Traffic block by server

Hi!

I have a w2003 server with AD running with a IIS server in my network, also
I have a alcatel router/proxy/firewall that manages the internet
conenction.

Every thing works fine, but I can't access the server from outside my
network, Ex: I've routed the port 3389 to point to the server, but I always
get connection time out, however if I point it to another pc on the network
it works fine!

I' ve run out of ideias,

thanks

Can you telnet server port 3389 internally?
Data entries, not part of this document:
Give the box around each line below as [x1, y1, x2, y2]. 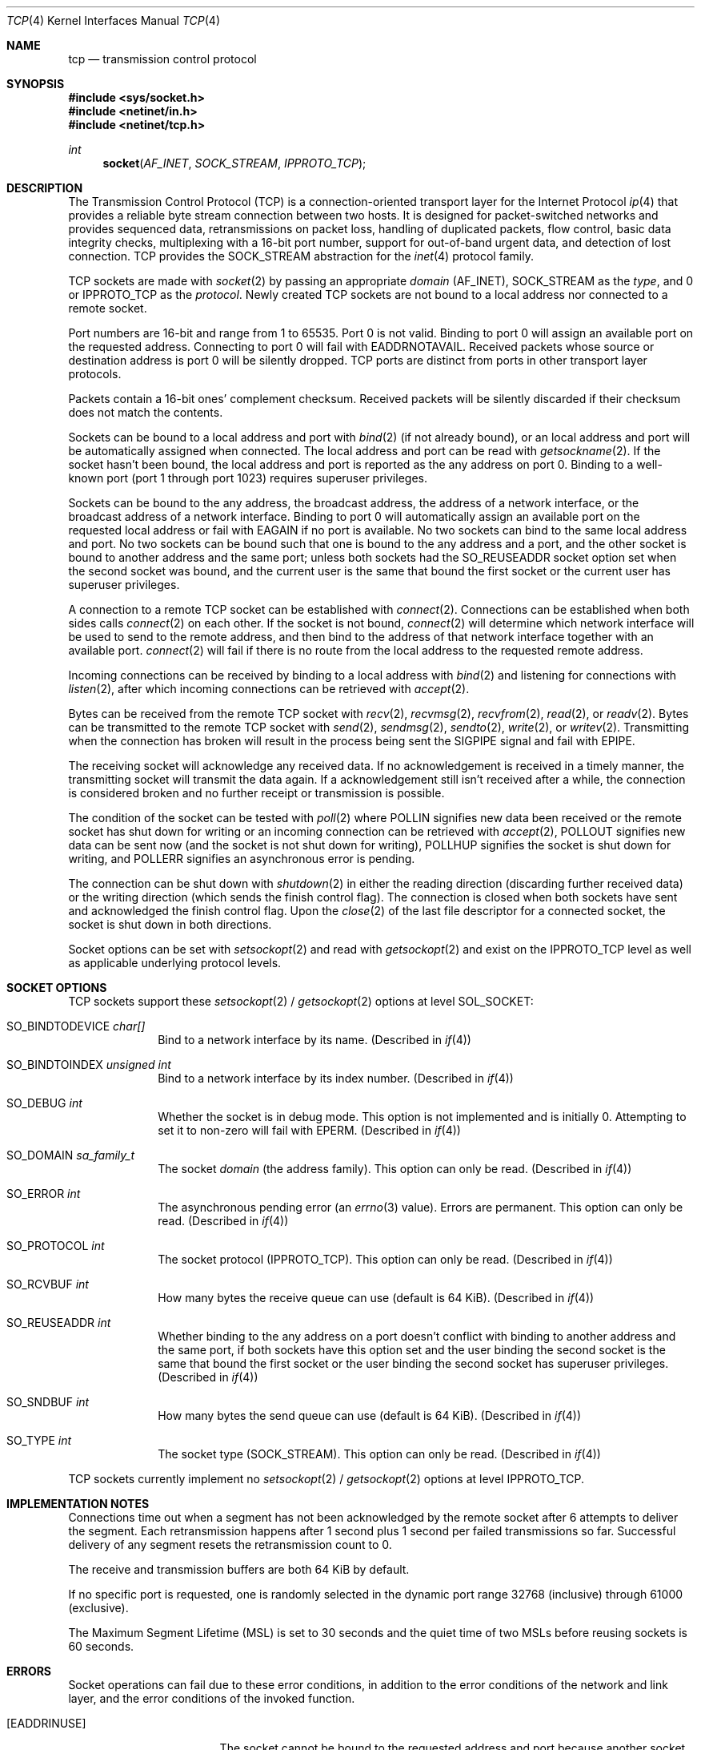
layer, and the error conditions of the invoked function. [68, 1692, 355, 1705]
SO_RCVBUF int [6, 1277, 89, 1291]
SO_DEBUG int [6, 1096, 82, 1110]
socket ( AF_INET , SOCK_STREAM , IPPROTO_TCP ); [102, 156, 367, 170]
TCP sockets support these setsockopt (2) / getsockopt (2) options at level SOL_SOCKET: [68, 994, 534, 1008]
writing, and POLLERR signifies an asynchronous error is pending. [68, 852, 415, 865]
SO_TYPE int [6, 1433, 72, 1447]
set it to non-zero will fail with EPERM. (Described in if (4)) [158, 1123, 461, 1137]

Bob Lin, MS-MVP, MCSE & CNE
Networking, Internet, Routing, VPN Troubleshooting on http://www.ChicagoTech.net
How to Setup Windows, Network, VPN & Remote Access on http://www.HowToNetworking.com
"Nuno Gomex" <(E-Mail Removed)> wrote in message news:%(E-Mail Removed)...
Hi!

I have a w2003 server with AD running with a IIS server in my network, also
I have a alcatel router/proxy/firewall that manages the internet
conenction.

Every thing works fine, but I can't access the server from outside my
network, Ex: I've routed the port 3389 to point to the server, but I always
get connection time out, however if I point it to another pc on the network
it works fine!

I' ve run out of ideias,

thanks

Thank's

Yes

"Robert L [MVP - Networking]" <(E-Mail Removed)> escreveu na mensagem news:(E-Mail Removed)...
Can you telnet server port 3389 internally?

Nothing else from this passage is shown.